In the mainstream economy a worker cannot casually try out being a teacher, a farmer, a mechanic, an accountant etc. Students must pick a career path early, expend lots of time and money getting the required certification, and only then see whether the work is suitable. Additionally, it does not pay to be a dilettante in the mainstream culture. Work security comes from working full time, and work satisfaction comes (if it comes at all) from getting promotions.
Twin Oaks does not have protective barriers around jobs. Anyone can try anything that they want to try. The outcome is a labor scene that is far different from the mainstream labor scene—immeasurably different. No one works at one job at Twin Oaks; people easily switch jobs. People, we discover, are happier not having to work 40 hours at one job. And still the work of the community gets done. There is no work sabotage, or sneaking off with inventory. Twin Oaks wins on worker satisfaction.Because there is no unemployment at Twin Oaks, there is no class stratification.
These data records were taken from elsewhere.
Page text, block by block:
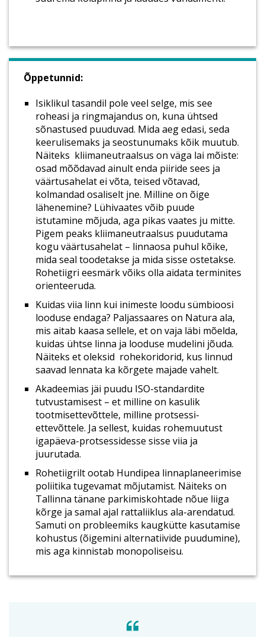
Õppetunnid:
Isiklikul tasandil pole veel selge, mis see
roheasi ja ringmajandus on, kuna ühtsed
sõnastused puuduvad. Mida aeg edasi, seda
keerulisemaks ja seostunumaks kõik muutub.
Näiteks kliimaneutraalsus on väga lai mõiste:
osad mõõdavad ainult enda piiride sees ja
väärtusahelat ei võta, teised võtavad,
kolmandad osaliselt jne. Milline on õige
lähenemine? Lühivaates võib puude
istutamine mõjuda, aga pikas vaates ju mitte.
Pigem peaks kliimaneutraalsus puudutama
kogu väärtusahelat – linnaosa puhul kõike,
mida seal toodetakse ja mida sisse ostetakse.
Rohetiigri eesmärk võiks olla aidata terminites
orienteeruda.
Kuidas viia linn kui inimeste loodu sümbioosi
looduse endaga? Paljassaares on Natura ala,
mis aitab kaasa sellele, et on vaja läbi mõelda,
kuidas ühtse linna ja looduse mudelini jõuda.
Näiteks et oleksid rohekoridorid, kus linnud
saavad lennata ka kõrgete majade vahelt.
Akadeemias jäi puudu ISO-standardite
tutvustamisest – et milline on kasulik
tootmisettevõttele, milline protsessi-
ettevõttele. Ja sellest, kuidas rohemuutust
igapäeva-protsessidesse sisse viia ja
juurutada.
Rohetiigrilt ootab Hundipea linnaplaneerimise
poliitika tugevamat mõjutamist. Näiteks on
Tallinna tänane parkimiskohtade nõue liiga
kõrge ja samal ajal rattaliiklus ala-arendatud.
Samuti on probleemiks kaugkütte kasutamise
kohustus (õigemini alternatiivide puudumine),
mis aga kinnistab monopoliseisu.
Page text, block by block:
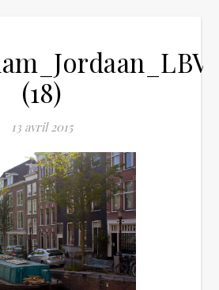
(18)
13 avril 2015
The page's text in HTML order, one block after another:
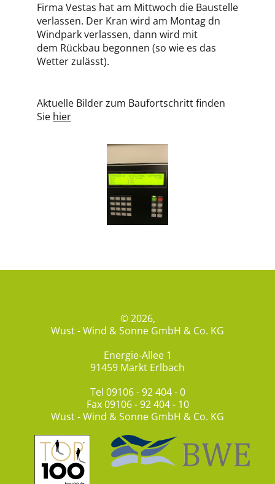
Firma Vestas hat am Mittwoch die Baustelle
verlassen. Der Kran wird am Montag dn
Windpark verlassen, dann wird mit
dem Rückbau begonnen (so wie es das
Wetter zulässt).
Aktuelle Bilder zum Baufortschritt finden
Sie hier
© 2026,
Wust - Wind & Sonne GmbH & Co. KG
Energie-Allee 1
91459 Markt Erlbach
Tel 09106 - 92 404 - 0
Fax 09106 - 92 404 - 10
Wust - Wind & Sonne GmbH & Co. KG
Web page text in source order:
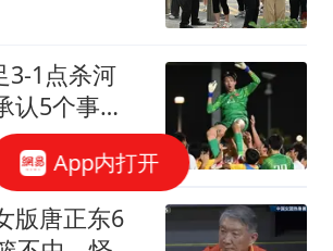
点杀河
认5个事
阿森纳！
版唐正东6
App内打开
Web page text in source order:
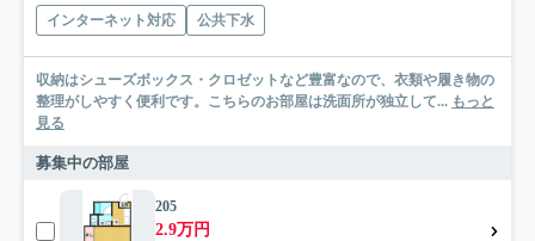
インターネット対応 公共下水
収納はシューズボックス・クロゼットなど豊富なので、衣類や履き物の
整理がしやすく便利です。こちらのお部屋は洗面所が独立して... もっと
見る
募集中の部屋
205
2.9万円
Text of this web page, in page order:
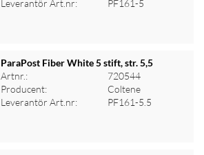
Leverantör Art.nr:
PF161-5
Logga in för priser
ParaPost Fiber White 5 stift, str. 5,5
Artnr.:
720544
Producent:
Coltene
Leverantör Art.nr:
PF161-5.5
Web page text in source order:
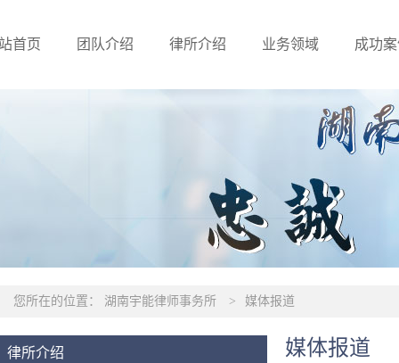
首页 团队介绍 律所介绍 业务领域 成功
您所在的位置： 湖南宇能律师事务所 > 媒体报道
律所介绍 媒体报道
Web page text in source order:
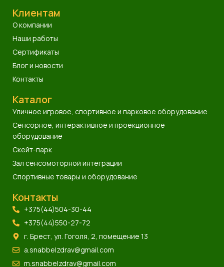
Клиентам
О компании
Наши работы
Сертификаты
Блог и новости
Контакты
Каталог
Уличное игровое, спортивное и парковое оборудование
Сенсорное, интерактивное и проекционное
оборудование
Скейт-парк
Зал сенсомоторной интеграции
Спортивные товары и оборудование
Контакты
+375(44)504-30-44
+375(44)550-27-72
г. Брест, ул. Гоголя, 2, помещение 13
a.snabbelzdrav@gmail.com
m.snabbelzdrav@gmail.com
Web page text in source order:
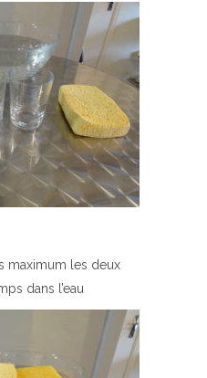
maximum les deux
dans l’eau

Because there is no class stratification there is no poverty, no crime, no need to hire a police force, or live in a state of constant fear. The crime rate is, essentially zero. Twin Oaks wins on crime statistics and, of course, income inequality.
Twin Oaks is hardly outside of the market economy in our businesses. Twin Oaks’ hammocks business has been thriving for over thirty-five years while other hammocks businesses in the United States have gone out of business. Twin Oaks’ tofu business and East Wind’s nut butter business demonstrate that a communal society can successfully start and operate a capital-intensive business.
When Pier One Imports dropped Twin Oaks hammocks, which accounted for 75% of Twin Oaks’ income at that time, there was no desperation or impetus to start making a shoddy product, do false advertising, or other strategies common for mainstream businesses undergoing stress. Workers switched to other work, the community expanded smaller businesses, and everyone took an equal pay cut, metaphorically speaking. The other businesses grew. Within two years, Twin Oaks’ income was back to where it was. And, of course, no one was laid off.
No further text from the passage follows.